On page 141, the author proves, that there is a nice upper bound on the probabilities of the right and left tails of a binomial distribution:
If $r \ge np$, the probability of atleast $r$ successes in $n$ Bernoulli trials has an upper bound given by the inequality,
$$P(S_n \ge r) \le b(r;n,p) \cdot \frac{1}{1-\frac{(n-r)p}{(r+1)q}} \tag{1}$$
If $s \le np$, the probability of atmost $s$ successes in $n$ Bernoulli trials has an upper bound given by the inequality,
$$P(S_n \le s) \le b(s;n,p) \cdot \frac{1}{1-\frac{sq}{(n+1-s)p}} \tag{2}$$
I am able to derive the above inequalities and the results are clear to me. I also know that $b(k;n,p)$ is monotonically increasing for $k < (n+1)p$, then monotonically decreases for $k > (n+1)p$.
The Law of Large Numbers.
Our intuitive notion of probability is based on the following assumption. If $S_n$ is the number of successes in $n$ Bernoulli trials, then $S_n/n$ is the average number of successes and should be near $p$. We can now prove this mathematically.

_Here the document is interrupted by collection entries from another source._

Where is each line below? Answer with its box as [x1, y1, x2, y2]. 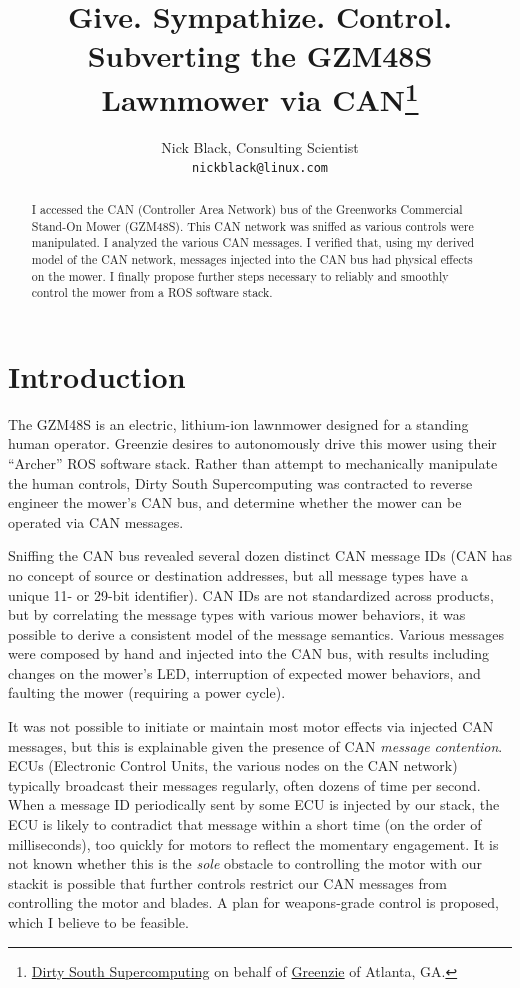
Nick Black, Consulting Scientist [161, 136, 359, 157]
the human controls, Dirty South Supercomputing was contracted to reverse [8, 472, 473, 493]
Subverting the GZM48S [87, 35, 433, 76]
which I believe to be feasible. [8, 912, 189, 932]
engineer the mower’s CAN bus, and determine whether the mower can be [8, 492, 462, 513]
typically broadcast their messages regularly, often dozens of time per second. [8, 774, 481, 795]
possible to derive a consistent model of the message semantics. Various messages [8, 623, 504, 644]
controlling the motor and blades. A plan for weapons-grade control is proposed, [8, 892, 499, 913]

Consider, for example, the probability that $S_n/n$ exceeds $p + \epsilon$. This probability is the same as $P\{S_n > n(p + \epsilon)\}$ and equals the left side of $(1)$, when $r$ is the smallest integer exceeding $n(p+\epsilon)$. Then, inequality $(1)$ implies:
\begin{align*} P(S_n > n(p+\epsilon)) < b(r;n,p) \cdot \frac{n(p+\epsilon) + q}{n\epsilon + q} \tag{3} \end{align*}
How to derive the expression on the right?
For example, I tried using the fact that $r > n(p + \epsilon)$ as follows:
\begin{align*} \frac{(n-r)p}{(r+1)q} < \frac{(n - n(p + \epsilon))p}{(n(p+\epsilon)+1)q} \end{align*}
But, it seems to get me nowhere!
With increasing $n$, the fraction on the right remains bounded, whereas $b(r;n,p) \to 0$ since $b(r;n,p) < b(k;n,p)$ for each $k$ such that $(n+1)p \le k < r$, and there are about $n\epsilon$ such terms $b(k;n,p)$.
Okay, I lost him, when he mentions there are $n\epsilon$ such terms $b(k;n,p)$. Why should there be $n\epsilon$ such terms?
It follows that as $n$ increases, $P\{S_n > n(p + \epsilon)\} \to 0$. Using inequality $(2)$, we see in the same way that $P\{S_n < n(p-\epsilon)\} \to 0$ and we have thus
\begin{align*} P\left\{ \left\lvert\frac{S_n}{n} -p \right\rvert < \epsilon \right\} \to 1 \tag{4} \end{align*}
In words: As $n$ increases, the probability that the average number of successes deviates from $p$ by more than any pre-assigned $\epsilon$ tends to zero.